No one speaks as we drive slowly through the north eastern African desert, 30 of us crammed on the back of a truck. A small boy, his eyes wide and frightened, stands wedged between the cab of the truck and the crush of bodies around him.
A man lifts the child, his spindly legs sticking out from the bottoms of his trousers, and places him on the truck's cab. Now he is squeezed beside me and three other men, his head of coarse black curls swaying from side to side as the truck grinds its way through the darkness. The boy is from Mogadishu. He and his brother are on a desperate mission to try by any means to escape Africa and a hopeless life.
They, like so many others, are trying to get to the South Yemen desert. The Kharaz refugee camp there, administered by the United Nations High Commission for Refugees (UNHCR), offers them hope. The boy's brother tells me, "There is food and a house. They [UNHCR] give money."
In the distance the beam of a lighthouse sweeps the night sky. The silhouettes of thorn shrubs, bent by the wind, show under a yellow moon ill-defined from the constant dust and sand. In the darkness, the truck's headlights pick out the silhouette of figures, standing or sitting huddled in groups.
The whites of their eyes gleam in the headlights' glare as they stare at the truck. Like my fellow passengers, they are men, women and children from Ethiopia and Somalia, leaving their respective countries for the dream of a new life in Yemen, Saudi Arabia and the Gulf.

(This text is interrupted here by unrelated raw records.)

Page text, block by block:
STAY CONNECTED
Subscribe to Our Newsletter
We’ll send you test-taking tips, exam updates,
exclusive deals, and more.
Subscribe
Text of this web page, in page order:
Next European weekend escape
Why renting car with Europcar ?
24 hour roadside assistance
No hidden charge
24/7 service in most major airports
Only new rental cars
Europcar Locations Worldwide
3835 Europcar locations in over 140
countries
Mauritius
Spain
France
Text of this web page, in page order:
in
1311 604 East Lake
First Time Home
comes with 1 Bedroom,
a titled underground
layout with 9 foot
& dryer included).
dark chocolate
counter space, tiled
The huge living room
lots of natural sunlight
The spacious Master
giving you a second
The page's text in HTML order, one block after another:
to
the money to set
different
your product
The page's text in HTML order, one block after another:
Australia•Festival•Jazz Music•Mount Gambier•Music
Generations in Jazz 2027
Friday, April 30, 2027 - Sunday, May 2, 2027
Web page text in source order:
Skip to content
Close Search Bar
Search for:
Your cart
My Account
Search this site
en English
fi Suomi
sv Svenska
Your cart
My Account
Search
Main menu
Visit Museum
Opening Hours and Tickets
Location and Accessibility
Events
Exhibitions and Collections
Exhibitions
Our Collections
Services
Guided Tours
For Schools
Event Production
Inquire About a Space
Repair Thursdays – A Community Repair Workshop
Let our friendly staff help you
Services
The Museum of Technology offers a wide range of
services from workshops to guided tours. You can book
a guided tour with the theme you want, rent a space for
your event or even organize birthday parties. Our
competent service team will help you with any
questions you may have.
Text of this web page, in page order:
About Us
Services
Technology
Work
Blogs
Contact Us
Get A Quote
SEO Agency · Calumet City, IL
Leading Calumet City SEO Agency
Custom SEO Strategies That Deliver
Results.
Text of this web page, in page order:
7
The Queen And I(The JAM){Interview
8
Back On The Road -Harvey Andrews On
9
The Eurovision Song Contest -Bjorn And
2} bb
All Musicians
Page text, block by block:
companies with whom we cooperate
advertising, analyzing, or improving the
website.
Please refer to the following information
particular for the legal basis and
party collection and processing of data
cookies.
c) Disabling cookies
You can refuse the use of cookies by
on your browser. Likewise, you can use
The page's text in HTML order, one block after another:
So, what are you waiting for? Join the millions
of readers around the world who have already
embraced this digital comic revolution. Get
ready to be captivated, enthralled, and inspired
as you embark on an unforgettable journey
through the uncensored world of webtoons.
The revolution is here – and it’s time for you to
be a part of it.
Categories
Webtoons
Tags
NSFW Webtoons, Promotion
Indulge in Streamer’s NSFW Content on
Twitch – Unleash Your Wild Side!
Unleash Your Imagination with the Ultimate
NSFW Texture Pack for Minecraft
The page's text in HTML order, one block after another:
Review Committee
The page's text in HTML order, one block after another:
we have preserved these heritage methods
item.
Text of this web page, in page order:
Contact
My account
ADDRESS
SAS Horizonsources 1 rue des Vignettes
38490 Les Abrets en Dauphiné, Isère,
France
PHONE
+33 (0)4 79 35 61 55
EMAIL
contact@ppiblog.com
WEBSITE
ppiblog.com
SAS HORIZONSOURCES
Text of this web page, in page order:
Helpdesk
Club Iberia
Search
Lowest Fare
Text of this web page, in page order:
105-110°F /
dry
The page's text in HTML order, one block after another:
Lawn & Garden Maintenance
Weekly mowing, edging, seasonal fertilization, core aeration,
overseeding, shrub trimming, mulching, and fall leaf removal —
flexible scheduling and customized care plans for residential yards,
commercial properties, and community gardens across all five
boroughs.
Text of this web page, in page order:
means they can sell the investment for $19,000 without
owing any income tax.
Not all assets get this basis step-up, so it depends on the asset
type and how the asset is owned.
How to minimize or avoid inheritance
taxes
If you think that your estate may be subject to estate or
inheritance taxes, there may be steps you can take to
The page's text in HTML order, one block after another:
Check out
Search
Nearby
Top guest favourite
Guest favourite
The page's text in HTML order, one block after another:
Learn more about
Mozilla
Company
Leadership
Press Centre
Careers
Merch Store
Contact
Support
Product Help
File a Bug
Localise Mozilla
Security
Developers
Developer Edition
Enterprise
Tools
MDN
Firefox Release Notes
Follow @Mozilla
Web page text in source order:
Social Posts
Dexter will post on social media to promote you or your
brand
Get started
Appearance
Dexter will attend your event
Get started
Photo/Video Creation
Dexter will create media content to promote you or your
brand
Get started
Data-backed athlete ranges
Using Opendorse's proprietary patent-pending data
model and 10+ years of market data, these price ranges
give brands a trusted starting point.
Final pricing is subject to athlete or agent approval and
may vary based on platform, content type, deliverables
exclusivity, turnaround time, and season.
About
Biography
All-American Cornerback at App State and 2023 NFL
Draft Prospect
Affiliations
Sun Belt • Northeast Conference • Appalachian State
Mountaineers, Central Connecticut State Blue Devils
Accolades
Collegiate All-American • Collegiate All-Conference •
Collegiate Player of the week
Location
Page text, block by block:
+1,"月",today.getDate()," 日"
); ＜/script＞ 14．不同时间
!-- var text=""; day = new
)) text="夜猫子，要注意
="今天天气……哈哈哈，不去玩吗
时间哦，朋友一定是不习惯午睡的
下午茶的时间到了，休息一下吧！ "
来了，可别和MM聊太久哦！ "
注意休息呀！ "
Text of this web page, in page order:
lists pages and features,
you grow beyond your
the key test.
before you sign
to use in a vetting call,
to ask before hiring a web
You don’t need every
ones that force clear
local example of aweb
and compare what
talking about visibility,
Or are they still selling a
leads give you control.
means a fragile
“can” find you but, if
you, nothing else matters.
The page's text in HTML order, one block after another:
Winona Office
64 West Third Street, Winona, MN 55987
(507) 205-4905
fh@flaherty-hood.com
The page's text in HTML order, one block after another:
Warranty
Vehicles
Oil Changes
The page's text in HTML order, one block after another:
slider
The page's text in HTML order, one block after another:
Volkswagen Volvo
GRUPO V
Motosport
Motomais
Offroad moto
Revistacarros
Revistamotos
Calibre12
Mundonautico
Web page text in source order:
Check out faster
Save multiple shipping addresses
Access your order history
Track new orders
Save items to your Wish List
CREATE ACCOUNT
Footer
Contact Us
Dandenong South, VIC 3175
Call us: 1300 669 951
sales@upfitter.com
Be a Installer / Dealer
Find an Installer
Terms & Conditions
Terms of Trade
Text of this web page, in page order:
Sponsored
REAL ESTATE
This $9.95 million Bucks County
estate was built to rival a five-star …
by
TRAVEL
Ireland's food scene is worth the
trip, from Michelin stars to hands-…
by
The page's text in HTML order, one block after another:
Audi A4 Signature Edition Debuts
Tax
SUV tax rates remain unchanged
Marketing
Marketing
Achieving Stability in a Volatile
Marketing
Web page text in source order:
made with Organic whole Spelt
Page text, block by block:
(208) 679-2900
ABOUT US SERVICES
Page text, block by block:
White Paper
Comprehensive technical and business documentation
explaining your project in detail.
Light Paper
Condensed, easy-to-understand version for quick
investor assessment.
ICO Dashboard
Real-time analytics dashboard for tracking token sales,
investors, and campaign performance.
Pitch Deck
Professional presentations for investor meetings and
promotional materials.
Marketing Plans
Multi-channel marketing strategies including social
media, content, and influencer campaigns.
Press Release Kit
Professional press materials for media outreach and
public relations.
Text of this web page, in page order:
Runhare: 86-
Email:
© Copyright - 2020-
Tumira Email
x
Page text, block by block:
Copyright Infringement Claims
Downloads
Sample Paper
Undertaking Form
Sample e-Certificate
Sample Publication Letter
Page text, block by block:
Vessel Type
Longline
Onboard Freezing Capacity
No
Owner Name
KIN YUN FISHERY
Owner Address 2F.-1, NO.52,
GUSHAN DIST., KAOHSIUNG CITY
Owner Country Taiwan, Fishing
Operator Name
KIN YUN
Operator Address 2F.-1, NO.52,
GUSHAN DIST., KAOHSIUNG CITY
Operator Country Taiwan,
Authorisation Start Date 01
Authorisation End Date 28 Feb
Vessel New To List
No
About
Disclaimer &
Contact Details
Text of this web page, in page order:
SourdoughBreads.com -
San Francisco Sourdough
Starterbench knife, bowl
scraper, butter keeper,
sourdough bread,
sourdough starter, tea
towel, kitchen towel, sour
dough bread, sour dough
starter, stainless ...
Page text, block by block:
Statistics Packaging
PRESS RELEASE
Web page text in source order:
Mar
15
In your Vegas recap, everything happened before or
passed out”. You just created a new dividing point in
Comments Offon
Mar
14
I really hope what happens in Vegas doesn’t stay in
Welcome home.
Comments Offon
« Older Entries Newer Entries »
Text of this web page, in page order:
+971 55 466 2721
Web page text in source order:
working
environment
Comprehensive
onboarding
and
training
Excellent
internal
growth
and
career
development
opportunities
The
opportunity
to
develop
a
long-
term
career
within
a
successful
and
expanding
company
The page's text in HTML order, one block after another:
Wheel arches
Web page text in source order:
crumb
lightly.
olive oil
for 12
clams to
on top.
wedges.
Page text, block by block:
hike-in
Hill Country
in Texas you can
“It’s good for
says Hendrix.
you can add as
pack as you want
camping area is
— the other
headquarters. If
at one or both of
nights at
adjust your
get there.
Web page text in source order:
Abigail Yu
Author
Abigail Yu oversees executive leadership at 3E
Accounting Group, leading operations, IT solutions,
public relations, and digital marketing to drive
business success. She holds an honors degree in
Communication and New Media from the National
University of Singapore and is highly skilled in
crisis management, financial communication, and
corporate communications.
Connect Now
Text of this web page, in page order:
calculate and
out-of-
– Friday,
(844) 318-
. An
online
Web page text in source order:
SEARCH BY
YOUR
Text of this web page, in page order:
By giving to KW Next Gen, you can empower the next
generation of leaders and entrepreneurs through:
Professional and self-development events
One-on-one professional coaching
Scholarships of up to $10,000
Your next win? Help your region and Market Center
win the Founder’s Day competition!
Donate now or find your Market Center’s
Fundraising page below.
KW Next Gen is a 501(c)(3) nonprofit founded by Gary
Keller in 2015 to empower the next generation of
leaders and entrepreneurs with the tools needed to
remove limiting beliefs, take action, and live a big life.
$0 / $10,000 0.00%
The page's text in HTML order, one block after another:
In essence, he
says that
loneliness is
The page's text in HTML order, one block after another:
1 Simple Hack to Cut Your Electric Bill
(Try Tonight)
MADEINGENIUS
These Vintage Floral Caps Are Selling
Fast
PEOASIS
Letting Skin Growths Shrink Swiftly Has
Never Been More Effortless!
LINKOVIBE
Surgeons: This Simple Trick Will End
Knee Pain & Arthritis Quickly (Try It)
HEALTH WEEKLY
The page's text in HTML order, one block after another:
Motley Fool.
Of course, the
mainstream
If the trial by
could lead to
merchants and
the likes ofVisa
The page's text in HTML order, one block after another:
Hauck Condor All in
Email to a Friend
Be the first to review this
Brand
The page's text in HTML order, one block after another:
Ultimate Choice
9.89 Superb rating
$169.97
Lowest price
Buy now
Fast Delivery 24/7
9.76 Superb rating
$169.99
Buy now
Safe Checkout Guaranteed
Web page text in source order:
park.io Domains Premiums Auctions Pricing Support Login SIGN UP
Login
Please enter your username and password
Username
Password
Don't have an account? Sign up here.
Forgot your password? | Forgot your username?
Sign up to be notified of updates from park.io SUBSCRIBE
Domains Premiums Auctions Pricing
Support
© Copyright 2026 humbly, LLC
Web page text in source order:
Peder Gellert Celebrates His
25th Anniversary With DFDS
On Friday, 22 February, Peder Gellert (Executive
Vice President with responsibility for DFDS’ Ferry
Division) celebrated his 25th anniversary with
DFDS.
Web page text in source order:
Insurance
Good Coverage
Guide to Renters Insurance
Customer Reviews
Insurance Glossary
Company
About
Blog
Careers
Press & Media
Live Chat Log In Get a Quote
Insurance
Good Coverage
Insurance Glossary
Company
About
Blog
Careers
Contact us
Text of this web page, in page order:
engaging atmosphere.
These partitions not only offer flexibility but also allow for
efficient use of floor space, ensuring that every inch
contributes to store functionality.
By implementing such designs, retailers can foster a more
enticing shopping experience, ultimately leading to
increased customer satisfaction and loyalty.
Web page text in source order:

Our driver yells that another vehicle will be on its way soon to drive them a little closer towards the promised land. Occasionally the truck grinds to a halt when the shifting mass of human cargo threatens to unbalance it. Men get out of the cab swinging sticks wildly at the passengers, telling them to keep still.
After an hour, we arrive at a small ravine somewhere near Ras Bir on Djibouti's eastern shore. The passengers tumble off the back of the truck and begin walking, one after the other in single file, disappearing into the dark towards the beach. I head in a different direction, across terrain that is part sand and part volcanic rock. After a kilometre I hunker down under scrub in a wadi. It is nearly 4am.
I sleep for a couple of hours and am woken by the heat of a half-risen sun. I clamber up the banks of the wadi and peer out. From here I can see what I have come to witness, the collection of desperate humans clambering into boats for the 35km, two-hour journey across the water between Djibouti and Yemen, linking the Red Sea to the Gulf Of Aden.
The sea is perfectly calm. A white sand beach is edged with mud flats. In the distance I can see several hundred people and seven pick-up trucks.
On a small incline overlooking the beach, a group of Affar tribesmen stand watching, overseeing the operation.
Five small, fibreglass boats, no more than 15m long, sit waiting. Each will carry 40 people across the Bab al-Mandab - the Gate of Grief - the stretch of water that will link these people with a new life.
Two days earlier I spoke to a human trafficker, Hussein, in Obock, the sweltering and rotting Djiboutian shantytown which acts as one of the main departure points for human trafficking operations.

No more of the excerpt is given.